Charles Marcelo da Silva (born 4 February 1994), sometimes known simply as Charles, is a Brazilian footballer who plays for  Cypriot club Olympiakos Nicosia as a goalkeeper.

Club career
Born in Belo Horizonte, Minas Gerais, Charles Silva joined Cruzeiro's youth setup in 2009. On 22 January 2014 he moved to Vasco da Gama, being assigned to the youth team.

Charles Silva was promoted to the main squad in 2015, and made his Série A debut on 3 June, coming on as a first-half substitute for Julio dos Santos in a 0–3 home loss against Ponte Preta, after starter Jordi was sent off.

In 29 January 2016, Charles Silva signed a four-and-a-half-year-deal with Portuguese club Marítimo after leaving Vasco on a free transfer.

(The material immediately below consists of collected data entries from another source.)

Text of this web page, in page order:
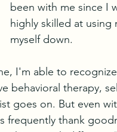
been with me since I
highly skilled at
myself down.
I'm able to
behavioral therapy,
goes on. But even
frequently thank

He would make 93 appearances for Marítimo across six seasons, including four Europa League starts during the 2017–18 qualifying rounds.

In 1 July 2021, Marítimo would send Charles to another Portuguese club F.C. Vizela. He would start 14 times during the 2021–22 Primeira Liga season, also logging one Taça de Portugal start in the fourth round of the tournament in late November against C.F. Estrela. Charles would lose his starting spot at Vizela in late December of 2021, eventually dropping out of the squad in April of 2022.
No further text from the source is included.